▸ TASK STATEMENT
A single figure is required: the number of lines in the data below that hold the word "become".

▸ Collection entries
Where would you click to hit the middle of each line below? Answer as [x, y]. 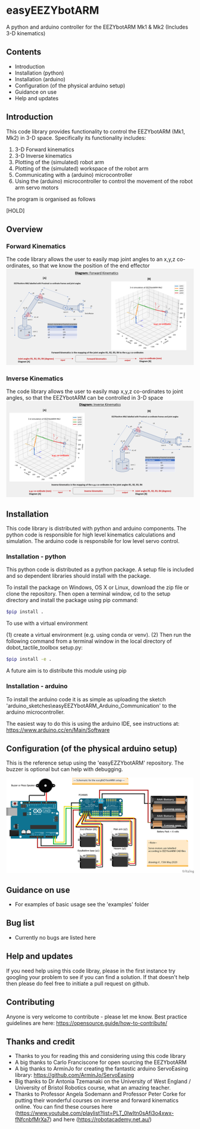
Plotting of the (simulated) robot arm [59, 162]
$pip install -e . [29, 659]
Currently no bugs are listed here [55, 937]
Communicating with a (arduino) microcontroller [74, 174]
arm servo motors [37, 187]
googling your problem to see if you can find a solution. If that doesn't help [98, 977]
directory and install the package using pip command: [72, 600]
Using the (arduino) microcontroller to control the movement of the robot [104, 181]
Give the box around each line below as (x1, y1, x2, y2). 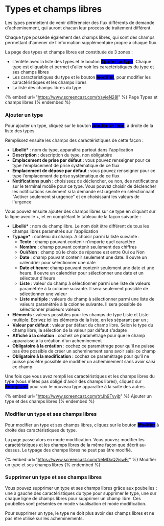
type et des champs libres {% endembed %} (5, 399, 95, 404)
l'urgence (12, 199, 32, 205)
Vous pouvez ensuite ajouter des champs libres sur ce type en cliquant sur (5, 208, 156, 214)
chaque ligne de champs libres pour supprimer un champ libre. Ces (5, 495, 141, 501)
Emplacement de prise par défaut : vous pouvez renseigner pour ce (12, 157, 151, 163)
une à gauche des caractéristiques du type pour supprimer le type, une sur (5, 490, 157, 496)
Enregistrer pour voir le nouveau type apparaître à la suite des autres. (5, 384, 146, 390)
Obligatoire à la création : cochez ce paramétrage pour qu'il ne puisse (12, 343, 155, 349)
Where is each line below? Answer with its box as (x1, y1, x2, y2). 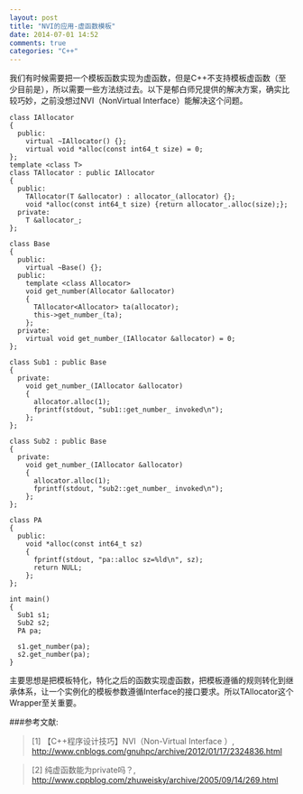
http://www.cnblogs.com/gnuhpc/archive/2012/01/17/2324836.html (31, 746, 282, 757)
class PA (9, 516, 42, 525)
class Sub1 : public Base (9, 358, 106, 367)
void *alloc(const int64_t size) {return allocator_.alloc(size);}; (25, 200, 289, 209)
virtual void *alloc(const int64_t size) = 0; (25, 145, 204, 154)
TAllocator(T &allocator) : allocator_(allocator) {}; (25, 192, 236, 201)
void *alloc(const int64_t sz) (25, 540, 143, 549)
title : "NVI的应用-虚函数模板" (9, 22, 116, 31)
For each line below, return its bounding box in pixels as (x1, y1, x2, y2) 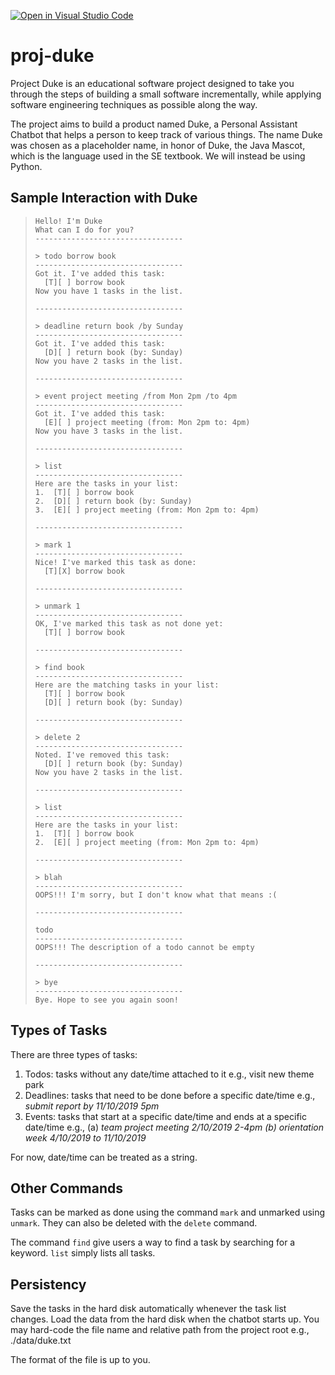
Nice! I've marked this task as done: (34, 557, 197, 567)
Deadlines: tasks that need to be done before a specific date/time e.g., (24, 1089, 316, 1101)
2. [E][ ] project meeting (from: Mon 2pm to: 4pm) (34, 837, 260, 847)
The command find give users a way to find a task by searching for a (10, 1236, 296, 1249)
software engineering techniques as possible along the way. (10, 98, 258, 110)
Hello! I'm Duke (34, 216, 103, 226)
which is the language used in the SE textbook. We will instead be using (10, 150, 306, 162)
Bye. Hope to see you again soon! (34, 995, 179, 1005)
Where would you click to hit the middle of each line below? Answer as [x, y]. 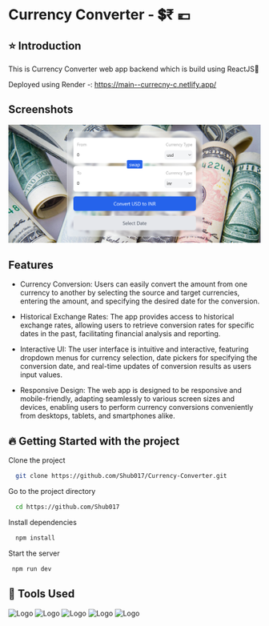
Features [31, 265]
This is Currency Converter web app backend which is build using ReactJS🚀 [134, 69]
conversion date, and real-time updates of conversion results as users [136, 367]
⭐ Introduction [45, 46]
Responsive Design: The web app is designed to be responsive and [131, 391]
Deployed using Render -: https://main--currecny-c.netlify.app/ [112, 84]
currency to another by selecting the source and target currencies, [130, 293]
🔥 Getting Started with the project [94, 441]
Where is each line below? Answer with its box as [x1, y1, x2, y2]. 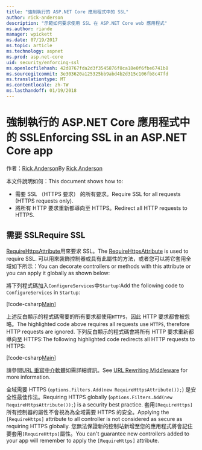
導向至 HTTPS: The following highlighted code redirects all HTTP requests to [6, 335, 195, 342]
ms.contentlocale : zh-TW [6, 82, 69, 88]
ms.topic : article [6, 43, 52, 49]
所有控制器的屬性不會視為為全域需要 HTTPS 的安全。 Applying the [6, 408, 169, 416]
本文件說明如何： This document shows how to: [6, 177, 124, 184]
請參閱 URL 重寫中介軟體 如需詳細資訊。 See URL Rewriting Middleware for [6, 367, 188, 374]
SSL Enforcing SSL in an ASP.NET [19, 131, 188, 145]
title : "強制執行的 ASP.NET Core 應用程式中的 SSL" [6, 8, 129, 15]
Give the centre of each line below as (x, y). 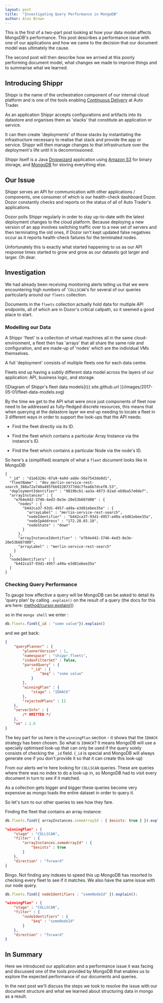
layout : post (18, 10)
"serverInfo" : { (31, 710)
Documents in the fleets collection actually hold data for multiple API (74, 304)
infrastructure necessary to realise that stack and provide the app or (73, 140)
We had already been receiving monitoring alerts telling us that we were (77, 284)
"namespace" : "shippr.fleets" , (55, 656)
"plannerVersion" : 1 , (45, 651)
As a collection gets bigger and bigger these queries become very (71, 787)
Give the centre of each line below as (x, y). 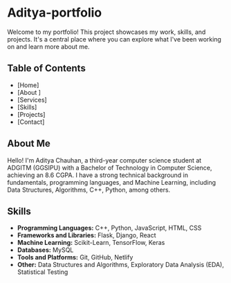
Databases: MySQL (45, 250)
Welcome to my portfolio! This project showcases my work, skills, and (107, 32)
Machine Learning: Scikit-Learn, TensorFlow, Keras (91, 243)
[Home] (28, 85)
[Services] (32, 100)
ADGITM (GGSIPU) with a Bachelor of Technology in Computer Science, (110, 167)
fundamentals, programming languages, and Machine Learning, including (112, 182)
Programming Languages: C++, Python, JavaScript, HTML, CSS (109, 228)
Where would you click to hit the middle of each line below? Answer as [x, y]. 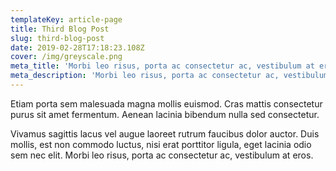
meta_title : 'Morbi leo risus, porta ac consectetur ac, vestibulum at [162, 66]
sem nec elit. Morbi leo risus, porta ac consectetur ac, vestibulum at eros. [162, 155]
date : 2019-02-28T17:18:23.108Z [77, 47]
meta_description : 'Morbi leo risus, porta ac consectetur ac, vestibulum [169, 76]
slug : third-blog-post [57, 38]
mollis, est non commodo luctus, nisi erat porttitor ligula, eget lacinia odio [161, 144]
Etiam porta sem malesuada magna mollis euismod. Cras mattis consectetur [166, 103]
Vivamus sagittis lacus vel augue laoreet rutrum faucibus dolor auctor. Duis [165, 133]
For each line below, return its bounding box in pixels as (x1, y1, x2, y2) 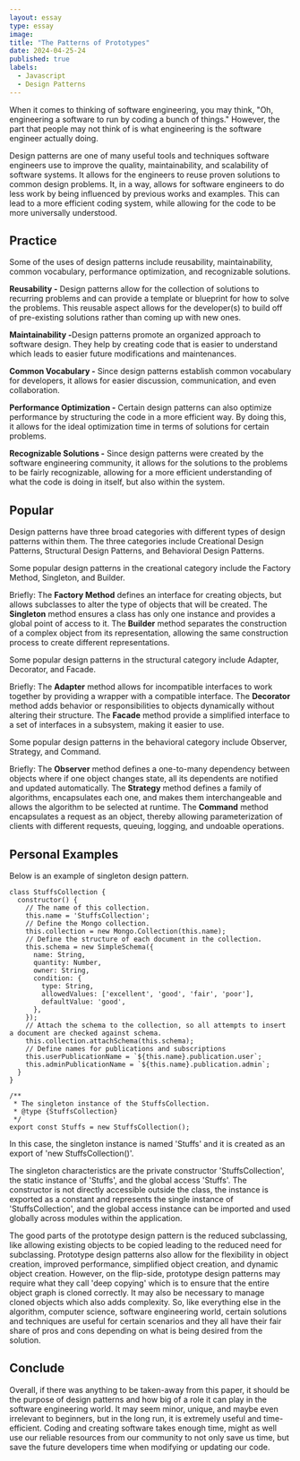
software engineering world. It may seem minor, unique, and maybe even (9, 1403, 279, 1414)
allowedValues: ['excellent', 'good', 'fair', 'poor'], (41, 990, 254, 999)
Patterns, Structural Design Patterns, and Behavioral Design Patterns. (9, 545, 265, 556)
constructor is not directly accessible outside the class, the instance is (9, 1184, 269, 1195)
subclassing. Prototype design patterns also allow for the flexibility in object (9, 1250, 289, 1260)
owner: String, (32, 966, 90, 976)
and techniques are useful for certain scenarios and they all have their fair (9, 1316, 282, 1327)
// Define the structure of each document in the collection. (25, 935, 262, 944)
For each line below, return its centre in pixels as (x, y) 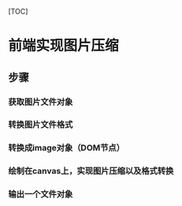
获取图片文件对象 (41, 102)
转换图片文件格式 (41, 125)
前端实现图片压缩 (64, 46)
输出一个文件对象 (41, 194)
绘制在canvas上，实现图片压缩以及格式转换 (91, 171)
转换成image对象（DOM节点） (66, 148)
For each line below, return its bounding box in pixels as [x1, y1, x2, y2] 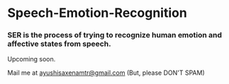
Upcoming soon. [7, 55, 56, 64]
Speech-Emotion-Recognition [7, 5, 188, 21]
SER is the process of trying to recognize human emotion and [7, 30, 222, 40]
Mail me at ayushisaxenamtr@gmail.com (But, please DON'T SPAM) [7, 68, 206, 77]
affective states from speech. [7, 39, 111, 49]
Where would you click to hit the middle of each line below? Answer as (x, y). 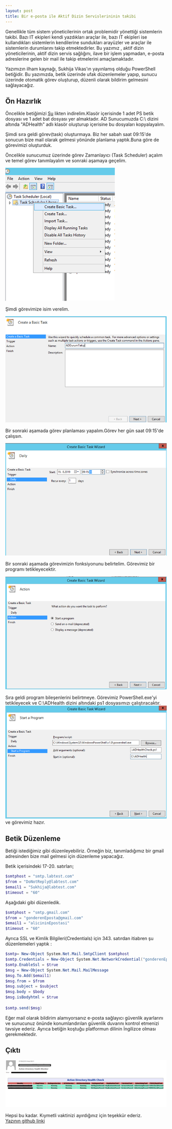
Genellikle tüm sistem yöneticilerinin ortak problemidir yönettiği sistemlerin (84, 31)
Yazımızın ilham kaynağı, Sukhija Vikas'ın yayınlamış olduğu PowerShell (80, 69)
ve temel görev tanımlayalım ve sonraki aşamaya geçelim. (66, 161)
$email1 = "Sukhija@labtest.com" (41, 887)
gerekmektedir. (21, 1034)
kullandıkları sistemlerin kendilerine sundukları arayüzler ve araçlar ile (79, 42)
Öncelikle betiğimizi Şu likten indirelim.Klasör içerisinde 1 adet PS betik (80, 113)
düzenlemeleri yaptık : (29, 944)
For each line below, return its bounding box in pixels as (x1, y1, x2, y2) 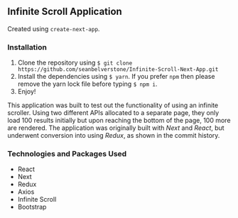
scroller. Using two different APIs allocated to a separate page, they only (7, 109, 220, 117)
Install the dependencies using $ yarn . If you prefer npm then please (17, 72, 215, 81)
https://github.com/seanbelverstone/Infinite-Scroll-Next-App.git (17, 66, 219, 73)
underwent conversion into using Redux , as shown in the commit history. (7, 131, 220, 140)
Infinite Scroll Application (7, 6, 122, 18)
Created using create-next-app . (7, 24, 100, 33)
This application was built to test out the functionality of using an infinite (7, 101, 219, 109)
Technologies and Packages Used (7, 149, 127, 159)
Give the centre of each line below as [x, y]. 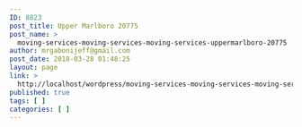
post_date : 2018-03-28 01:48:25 [70, 59]
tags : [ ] [28, 101]
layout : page [34, 68]
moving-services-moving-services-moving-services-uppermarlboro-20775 [152, 42]
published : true [40, 92]
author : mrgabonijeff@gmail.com [70, 51]
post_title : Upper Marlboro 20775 [74, 26]
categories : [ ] [40, 109]
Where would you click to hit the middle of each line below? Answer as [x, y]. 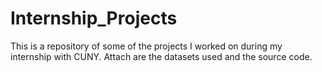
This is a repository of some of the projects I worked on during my [146, 46]
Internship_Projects [94, 18]
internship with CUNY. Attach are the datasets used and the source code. [161, 56]
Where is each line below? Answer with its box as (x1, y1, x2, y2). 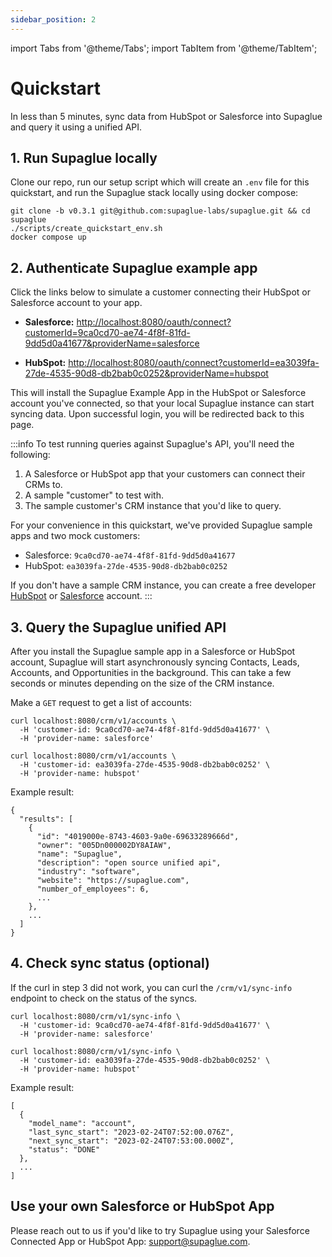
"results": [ (19, 814, 74, 824)
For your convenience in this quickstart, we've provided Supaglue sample (10, 519, 313, 531)
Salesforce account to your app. (10, 297, 143, 309)
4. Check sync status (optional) (10, 955, 210, 972)
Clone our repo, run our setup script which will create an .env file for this (10, 176, 310, 188)
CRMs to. (24, 479, 63, 491)
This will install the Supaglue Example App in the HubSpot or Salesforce (10, 387, 307, 399)
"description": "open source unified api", (36, 858, 222, 868)
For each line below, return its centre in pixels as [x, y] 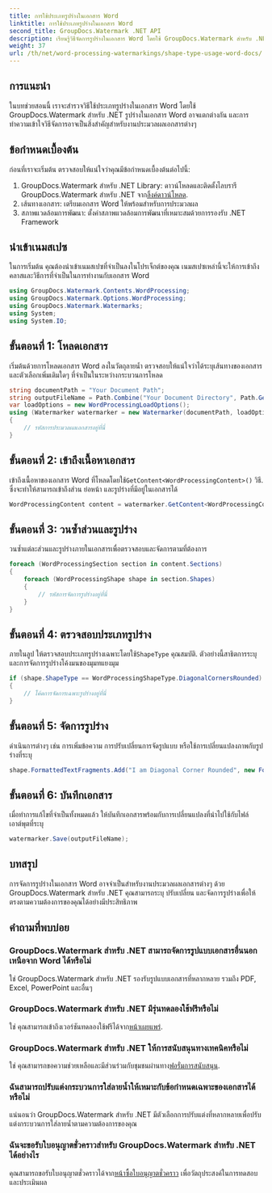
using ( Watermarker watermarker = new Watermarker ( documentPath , [121, 413]
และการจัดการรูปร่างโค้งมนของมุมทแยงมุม [64, 663]
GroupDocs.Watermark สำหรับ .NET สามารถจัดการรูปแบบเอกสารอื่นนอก [133, 951]
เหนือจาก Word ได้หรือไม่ [50, 961]
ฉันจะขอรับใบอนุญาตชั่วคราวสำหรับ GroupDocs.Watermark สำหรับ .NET [133, 1145]
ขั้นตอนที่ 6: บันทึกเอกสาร [61, 795]
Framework [40, 221]
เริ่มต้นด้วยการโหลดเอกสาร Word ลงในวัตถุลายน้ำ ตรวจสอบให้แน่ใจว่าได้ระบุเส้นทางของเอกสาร [136, 365]
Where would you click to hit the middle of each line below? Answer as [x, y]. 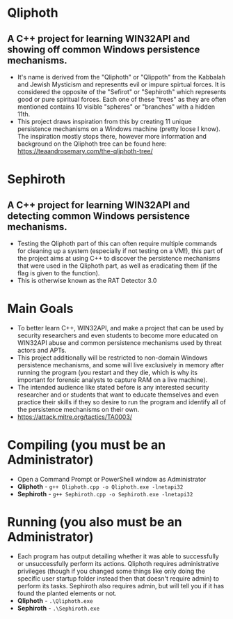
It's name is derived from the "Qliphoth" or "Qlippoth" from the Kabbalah [121, 77]
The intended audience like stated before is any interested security [113, 387]
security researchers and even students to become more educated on [118, 335]
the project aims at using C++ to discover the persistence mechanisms [119, 258]
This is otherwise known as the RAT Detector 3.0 [87, 281]
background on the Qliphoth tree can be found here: [92, 144]
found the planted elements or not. [67, 593]
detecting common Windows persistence [98, 216]
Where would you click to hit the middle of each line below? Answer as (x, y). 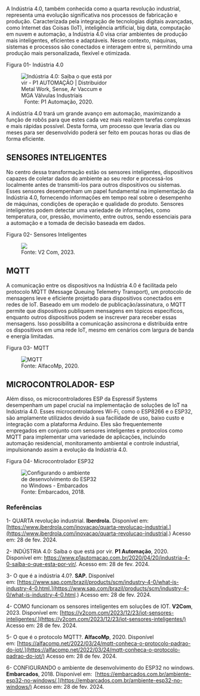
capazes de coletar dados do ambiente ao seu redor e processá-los (90, 178)
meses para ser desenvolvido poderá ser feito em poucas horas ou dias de (98, 132)
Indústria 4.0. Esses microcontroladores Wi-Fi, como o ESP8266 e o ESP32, (99, 412)
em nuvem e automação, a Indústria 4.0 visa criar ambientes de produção (97, 34)
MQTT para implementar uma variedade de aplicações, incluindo (86, 437)
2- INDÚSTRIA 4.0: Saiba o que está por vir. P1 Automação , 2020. (87, 551)
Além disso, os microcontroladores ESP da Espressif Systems (82, 399)
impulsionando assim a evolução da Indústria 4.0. (67, 450)
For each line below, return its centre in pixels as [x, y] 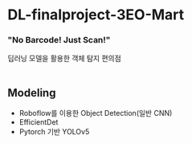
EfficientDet [39, 122]
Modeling [32, 93]
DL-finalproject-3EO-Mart [96, 15]
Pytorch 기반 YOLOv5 [54, 132]
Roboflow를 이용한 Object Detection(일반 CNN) [96, 113]
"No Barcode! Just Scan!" [59, 40]
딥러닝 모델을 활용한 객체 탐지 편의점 [64, 59]
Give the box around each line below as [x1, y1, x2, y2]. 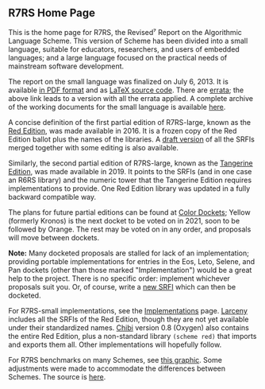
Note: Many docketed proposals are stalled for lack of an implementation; [8, 248, 250, 258]
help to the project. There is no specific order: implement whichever [8, 274, 230, 283]
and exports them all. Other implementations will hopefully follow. [8, 340, 222, 349]
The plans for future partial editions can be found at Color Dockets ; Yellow [8, 207, 252, 217]
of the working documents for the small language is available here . [8, 102, 226, 111]
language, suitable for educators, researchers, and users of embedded [8, 44, 240, 54]
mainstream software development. [8, 61, 125, 71]
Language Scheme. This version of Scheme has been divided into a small [8, 36, 248, 45]
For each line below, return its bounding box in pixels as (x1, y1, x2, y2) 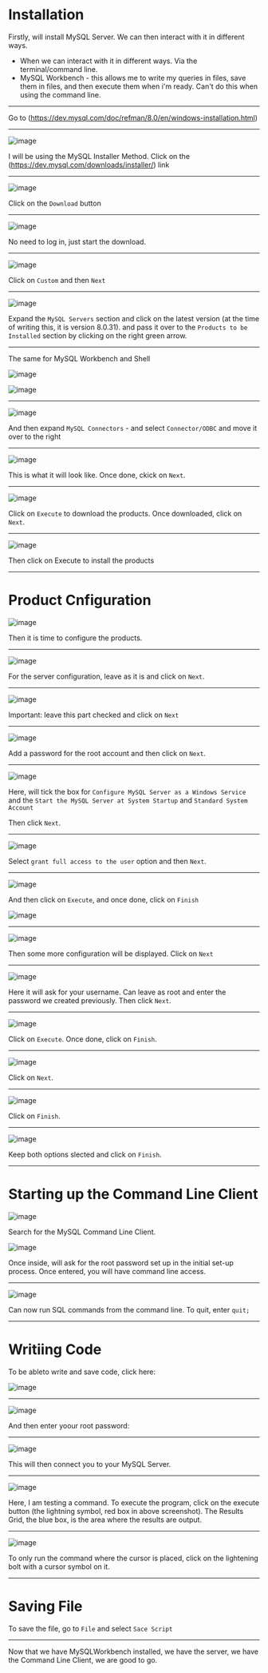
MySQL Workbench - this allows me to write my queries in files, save (19, 73, 246, 82)
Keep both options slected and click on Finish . (8, 1149, 162, 1159)
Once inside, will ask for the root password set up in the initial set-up (8, 1257, 234, 1268)
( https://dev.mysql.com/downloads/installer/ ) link (8, 160, 170, 169)
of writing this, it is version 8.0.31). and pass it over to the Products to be (8, 322, 248, 332)
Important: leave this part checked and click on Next (8, 710, 179, 719)
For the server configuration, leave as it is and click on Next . (8, 671, 205, 681)
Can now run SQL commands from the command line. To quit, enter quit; (8, 1305, 250, 1314)
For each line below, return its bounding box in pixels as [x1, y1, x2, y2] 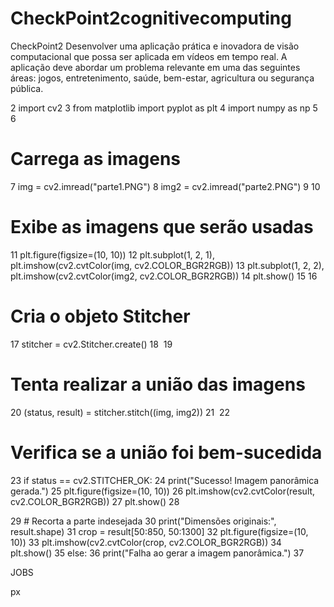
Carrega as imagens [10, 148, 182, 171]
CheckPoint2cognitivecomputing [10, 7, 292, 30]
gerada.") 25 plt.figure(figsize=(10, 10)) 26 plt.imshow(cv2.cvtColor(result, [10, 485, 316, 497]
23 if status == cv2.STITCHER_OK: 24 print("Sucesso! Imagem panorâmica [10, 474, 320, 486]
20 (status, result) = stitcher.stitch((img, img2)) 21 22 [10, 406, 231, 418]
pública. [10, 82, 44, 94]
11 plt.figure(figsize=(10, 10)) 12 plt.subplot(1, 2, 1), [10, 248, 215, 261]
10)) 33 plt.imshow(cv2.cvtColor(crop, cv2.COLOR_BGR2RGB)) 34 [10, 536, 282, 548]

▸ TASK SOLUTION
2